Step 5: Compute HMAC-SHA256 for a chosen bet
This is the cryptographic core of how to verify a provably fair roll. With the revealed seed in hand, you reproduce the exact byte stream the brand used. If your local HMAC output matches what the casino published as the round outcome, you have proven the bet was fair.
Pick one bet from your sample. Take its nonce. Use the revealed server seed as the HMAC key, and client_seed:nonce (or client_seed:nonce:cursor if the brand's spec includes cursor for the game) as the HMAC message. The step-by-step provably fair verification walkthrough always pivots on this single HMAC call.
Python:
`python
import hmac
import hashlib
server_seed = "paste_the_revealed_raw_seed_here" client_seed = "paste_the_client_seed_active_during_this_bet" nonce = 7 # or whichever bet you chose cursor = 0
message = f"{client_seed}:{nonce}:{cursor}"
output = hmac.new(server_seed.encode(), message.encode(), hashlib.sha256).hexdigest()
print(output)
`
Node.js:
`javascript
const crypto = require("crypto");
const serverSeed = "paste_the_revealed_raw_seed_here"; const clientSeed = "paste_the_client_seed_active_during_this_bet"; const nonce = 7; const cursor = 0;
const message = clientSeed + ":" + nonce + ":" + cursor;
const output = crypto.createHmac("sha256", serverSeed).update(message).digest("hex");
console.log(output);
`
The output is a 64-character hex string. That string is 32 bytes of pseudorandom material that the brand's mapping formula will slice into a game outcome.
Operator quirks matter here:
- Stake includes the cursor in the message even when cursor stays at zero.
- Some operators omit the cursor entirely when not needed.
- Some operators use a different separator. Check the published formula for the brand you are auditing.
If the message format is wrong by even one byte, the HMAC output is wrong by all 32 bytes (avalanche property of SHA-256). When something does not match, the message format is the first thing to re-check.
Step 6: Apply the brand's mapping formula
This is where how-to-verify becomes how-to-interpret. The HMAC output is raw bytes; without a mapping formula they are just hex. the brand's mapping formula tells you how to slice those bytes into the game outcome.

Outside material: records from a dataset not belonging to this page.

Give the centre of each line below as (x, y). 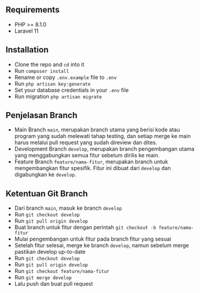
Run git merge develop (43, 277)
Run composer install (42, 71)
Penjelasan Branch (42, 115)
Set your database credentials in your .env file (71, 90)
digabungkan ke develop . (45, 175)
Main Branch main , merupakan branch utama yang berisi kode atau (97, 130)
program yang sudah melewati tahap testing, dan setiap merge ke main (102, 136)
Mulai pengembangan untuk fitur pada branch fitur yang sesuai (93, 239)
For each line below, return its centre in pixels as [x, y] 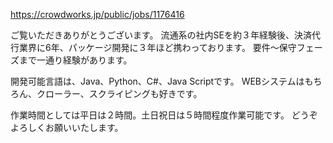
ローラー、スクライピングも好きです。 [123, 93]
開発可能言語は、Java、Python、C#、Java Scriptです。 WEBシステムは [157, 81]
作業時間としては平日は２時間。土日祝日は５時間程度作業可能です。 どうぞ [164, 115]
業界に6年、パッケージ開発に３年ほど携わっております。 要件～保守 [157, 47]
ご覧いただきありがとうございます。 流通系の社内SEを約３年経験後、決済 [161, 35]
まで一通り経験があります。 [75, 60]
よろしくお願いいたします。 [67, 127]
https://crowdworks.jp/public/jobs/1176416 [97, 14]
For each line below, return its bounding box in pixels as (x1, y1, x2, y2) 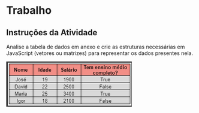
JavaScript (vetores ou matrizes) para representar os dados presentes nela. (6, 50, 194, 57)
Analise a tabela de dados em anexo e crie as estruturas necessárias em (6, 43, 185, 50)
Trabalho (6, 4, 52, 17)
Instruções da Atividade (6, 28, 98, 38)
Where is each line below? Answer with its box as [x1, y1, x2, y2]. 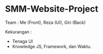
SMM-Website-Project [5, 3, 99, 15]
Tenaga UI [12, 38, 33, 44]
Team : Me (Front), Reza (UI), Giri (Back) [5, 19, 86, 25]
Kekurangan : [5, 29, 32, 35]
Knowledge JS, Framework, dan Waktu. [12, 43, 92, 49]
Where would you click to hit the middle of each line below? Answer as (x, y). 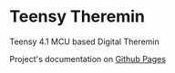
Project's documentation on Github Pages (88, 59)
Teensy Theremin (77, 17)
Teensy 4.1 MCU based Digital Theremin (84, 41)

The formula varies per game; here is the Stake Plinko mapping as the worked example for our provably fair verification:
- Take byte 0 of the HMAC output. Convert hex to integer (two hex chars per byte). Modulo 2. Zero means left, one means right. This is the row-1 decision.
- Take byte 1. Modulo 2. Row-2 decision.
- Repeat through byte 15. That gives you the full 16-row path of the chip.
- The bucket the chip lands in is determined by counting "right" decisions. A 16-row drop with eight rights and eight lefts lands in the centre bucket. All rights lands in the rightmost bucket. All lefts in the leftmost.
- The multiplier of the landing bucket comes from the published bucket-multiplier table (depends on risk setting: low/medium/high).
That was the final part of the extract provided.